In this version, Pinocchio is a passive figure jostled around by other people to places like Stromboli’s circus or Pleasure Island. When the puppet gets to the debauchery of the latter location, he doesn’t even do anything wicked beyond sipping some root beer. There’s no coming-of-age character arc to drive the plot, nor have the screenwriters come up with striking and new themes to hinge the script on. Without any room for this character to grow, there’s no dramatic tension in the storyline.
Even worse, Zemeckis and Weitz’s screenplay still wants to indulge in all the familiar set-pieces of the original Pinocchio movie. Without any of Pinocchio’s foibles around to give these sequences some thematic heft, though, they just ring as hollow echoes of the past. It’s all emblematic of a movie that functions as a mechanical recreation of old cinema that fails to understand why people got attached to these stories or images in the first place.
That absence of a pulse also infests the various musical numbers. Old standbys like “When You Wish Upon a Star” and a handful of new tunes penned by Glenn Ballard and composer Alan Silvestri are handled in an incredibly awkward fashion. Characters will often sing only a few lines of their respective songs and then, suddenly, these set-pieces are over as soon as they begin. No bombast or fun here in the song-and-dance routines, Pinocchio is in too much of a hurry to check off a laundry list of familiar story beats.
Pinocchio is similarly lifeless from a visual perspective, though, credit where credit is due, Zemeckis’s fondness for injecting unabashedly scary images into PG-rated fare does result in some enormous creepy clown statues at Pleasure Island. Aside from those frightening flourishes, though, Pinocchio looks mostly unremarkable. Family movie cinematographer veteran Don Burgess brings little of note to his work here beyond a strange penchant for making nighttime scenes nearly impossible to see.

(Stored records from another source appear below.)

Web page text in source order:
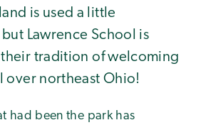
is used a little
Lawrence School is
tradition of welcoming
over northeast Ohio!
had been the park has
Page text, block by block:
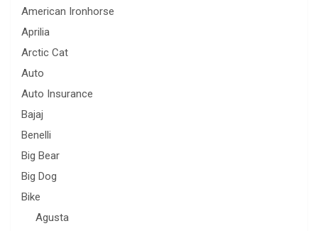
American Ironhorse
Aprilia
Arctic Cat
Auto
Auto Insurance
Bajaj
Benelli
Big Bear
Big Dog
Bike
Agusta
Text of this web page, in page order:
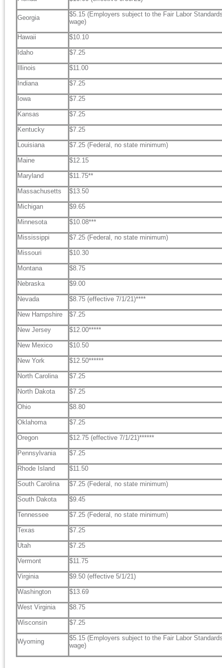
Georgia
$5.15 (Employers subject to the Fair Labor
wage)
Hawaii $10.10
Idaho $7.25
Illinois $11.00
Indiana $7.25
Iowa $7.25
Kansas $7.25
Kentucky $7.25
Louisiana $7.25 (Federal, no state minimum)
Maine $12.15
Maryland $11.75**
Massachusetts $13.50
Michigan $9.65
Minnesota $10.08***
Mississippi $7.25 (Federal, no state minimum)
Missouri $10.30
Montana $8.75
Nebraska $9.00
Nevada $8.75 (effective 7/1/21)****
New Hampshire $7.25
New Jersey $12.00*****
New Mexico $10.50
New York $12.50******
North Carolina $7.25
North Dakota $7.25
Ohio $8.80
Oklahoma $7.25
Oregon $12.75 (effective 7/1/21)******
Pennsylvania $7.25
Rhode Island $11.50
South Carolina $7.25 (Federal, no state minimum)
South Dakota $9.45
Tennessee $7.25 (Federal, no state minimum)
Texas $7.25
Utah $7.25
Vermont $11.75
Virginia $9.50 (effective 5/1/21)
Washington $13.69
West Virginia $8.75
Wisconsin $7.25
Wyoming
$5.15 (Employers subject to the Fair Labor
wage)
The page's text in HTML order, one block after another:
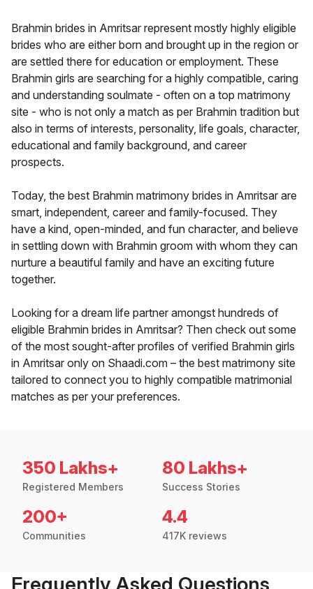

Even worse, the heavy use of CGI for almost all the main characters makes one wonder why we’re even doing a “live-action” remake in the first place. This is practically an animated movie anyway! Worse, its slavish adherence to the character designs of the original Pinocchio doesn’t even allow for interesting new visual interpretations of these iconic figures. The titular lead looks like the same puppet audiences saw in 1940, just with more realistic textures over his body. A lot of talented animators have been employed here to maintain continuity within the Disney canon, not indulge in their creative spirits by conjuring up new appearances for beloved protagonists. What a tragedy.
Amidst all the cartoon characters, though, is Tom Hanks as Geppetto. Taking a break from making better-than-expected Dad movies like News of the World, Hanks does inject some tangible pathos into the yearning and kind-heartedness of this woodcarver. Leave it to an actor of Hanks’ caliber to interact with a lifeless CGI Pinocchio and still conjure up recognizable human emotions. Tragically, he’s nowhere near prominent enough in Pinocchio to make much of a difference. Even an actor as consistently talented as Hanks can’t stave off the lifeless aura that sinks this new family movie. Caught between rigidly recreating the original animated classic and apparently not comprehending what made it a classic to begin with, Pinocchio should be forgotten about as quickly as so many other live-action Disney remakes.
Pinocchio is now streaming on Disney+.